The first volume of Winston Churchill's multi-volume memoir, the only such record from a wartime leader which would be produced, was due to be published the following year. He was dictating the book to a secretary. But even though the Churchill work would undoubtedly be well written, given Mr. Churchill's command of the language, it was still a work which would lack the perspective of time which only historians 50 to 75 years hence could provide to the war by weighing the complete record.

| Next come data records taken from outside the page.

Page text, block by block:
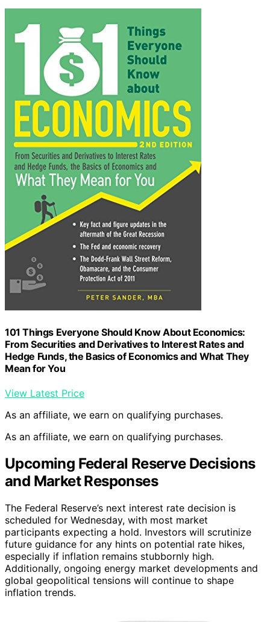
101 Things Everyone Should Know About Economics:
From Securities and Derivatives to Interest Rates and
Hedge Funds, the Basics of Economics and What They
Mean for You
View Latest Price
As an affiliate, we earn on qualifying purchases.
As an affiliate, we earn on qualifying purchases.
Upcoming Federal Reserve Decisions
and Market Responses
The Federal Reserve’s next interest rate decision is
scheduled for Wednesday, with most market
participants expecting a hold. Investors will scrutinize
future guidance for any hints on potential rate hikes,
especially if inflation remains stubbornly high.
Additionally, ongoing energy market developments and
global geopolitical tensions will continue to shape
inflation trends.
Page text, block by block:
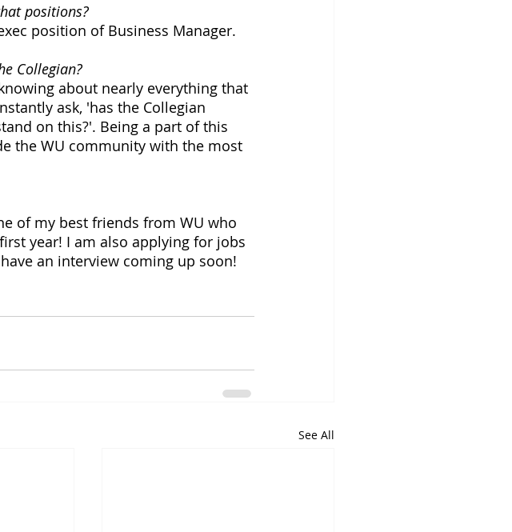
positions?
position of Business Manager.
Collegian?
about nearly everything that
ask, 'has the Collegian
on this?'. Being a part of this
the WU community with the most
of my best friends from WU who
year! I am also applying for jobs
an interview coming up soon!
See All

He suggests it as something the Republicans ought bear in mind when trying to make the facts of the war fit their own prejudices in the investigations into the near past.

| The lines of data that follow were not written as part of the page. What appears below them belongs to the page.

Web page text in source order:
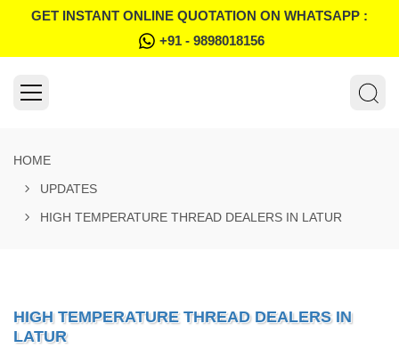
GET INSTANT ONLINE QUOTATION ON WHATSAPP :
+91 - 9898018156
HOME
UPDATES
HIGH TEMPERATURE THREAD DEALERS IN LATUR
HIGH TEMPERATURE THREAD DEALERS IN
LATUR
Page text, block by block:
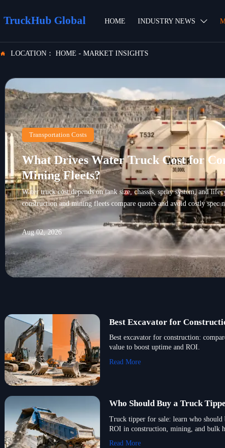
TruckHub Global HOME INDUSTRY NEWS 
 LOCATION： HOME - MARKET INSIGHTS
Transportation Costs
What Drives Water Truck Cost for
Mining Fleets?
Water truck cost depends on tank size, chassis, spray system, and
construction and mining fleets compare quotes and avoid costly spec
Aug 02, 2026
Best Excavator for
Best excavator for construction:
value to boost uptime and ROI.
Read More
Who Should Buy a Truck
Truck tipper for sale: learn who
ROI in construction, mining, and bulk
Read More

Harold Ickes discusses the joining of the issue with respect to the dispute between the Government and John L. Lewis, urges that no further appeasement be provided to the arrogant union boss suffering from a "Hitler complex". There would likely be great suffering at home and abroad for lack of coal before Mr. Lewis could be properly deflated. The miners deserved justice but so, too, did the public whom they served.

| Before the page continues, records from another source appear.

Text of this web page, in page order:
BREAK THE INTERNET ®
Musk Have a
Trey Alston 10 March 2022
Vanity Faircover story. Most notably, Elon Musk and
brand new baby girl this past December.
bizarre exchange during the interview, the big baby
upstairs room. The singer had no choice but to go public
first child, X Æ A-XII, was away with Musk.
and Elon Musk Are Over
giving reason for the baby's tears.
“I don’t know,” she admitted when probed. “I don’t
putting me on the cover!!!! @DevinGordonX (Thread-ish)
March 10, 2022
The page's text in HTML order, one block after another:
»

The Administration had a powerful weapon in the Big Inch and Little Inch pipelines to transport natural gas into Philadelphia and New York.

Recently, War Assets Administrator, Maj. General Littlejohn, rejected all bids for purchase of the pipelines. Whether it was wise or not only time could tell. But he was not going to allow the public to be cheated by high rollers seeking to purchase the pipelines for a pittance. Mr. Ickes favors reopening of the bids forthwith and not waiting 60 or 90 days. He cautions General Littlejohn to avoid having political operators bring his administration under suspicion.

Mr. Ickes does not mention the consideration being voiced by the Administration regarding Government operation of the two pipelines during the coal emergency.

A letter discusses various ways for the state to collect additional revenue to meet its new budget, a tax on soft drinks or cigarettes, restoration of the state sales tax, higher taxes on cigarette manufacturers, or restoration of the state tax on land.

A letter from Harry Golden simply says: "John L. Lewis is a Republican. HAD ENOUGH?"

The latter phrase had been used in the 1946 Republican Congressional campaign as the primary slogan.

A letter writer hopes that John L. Lewis would not win another dispute. FDR's programs had put Mr. Lewis in his powerful position. The Government, he thinks, ought freeze the UMW funds and deny it further rights to collective bargaining.

A letter from losing Congressional candidate P. C. Burkholder expresses his irritation at the editors' November 19 note below his letter of that date, now explaining that the newspaper had ignored him during the campaign and "lowrated" him after the campaign, not at the same time, as the note had found difficult to understand.

"You remind me of a yellowjacket sittin on a cork screw figuring out where to sting next."

A letter writer finds that the more Mr. Burkholder said about his loss in the campaign, the more it became clear that he was not qualified to represent the district in Congress.

A letter from an Army private en route to Korea on the SS Blue Ridge Victory expresses delight in having read See Here, Private Hargrove by former News reporter Marion Hargrove. He wants to know his whereabouts.

The editors respond that ex-private Hargrove lived in New City, N.Y., and supply his street address.

Eventually, Mr. Hargrove would wind up as a scriptwriter in Hollywood, providing through the ensuing decades many television scripts, and a few movie screenplays, including that for "The Music Man" in 1962. His first offering for television was a 1949 story for the Philco-Goodyear Television Playhouse, titled "Something's Got to Give". Whether bearing any relationship, in the eyes of the man on the moon or otherwise, to the aborted 1962 movie of the same title not being clear, he did provide nine scripts during 1957 to 1959 for the tv Western series, "Maverick".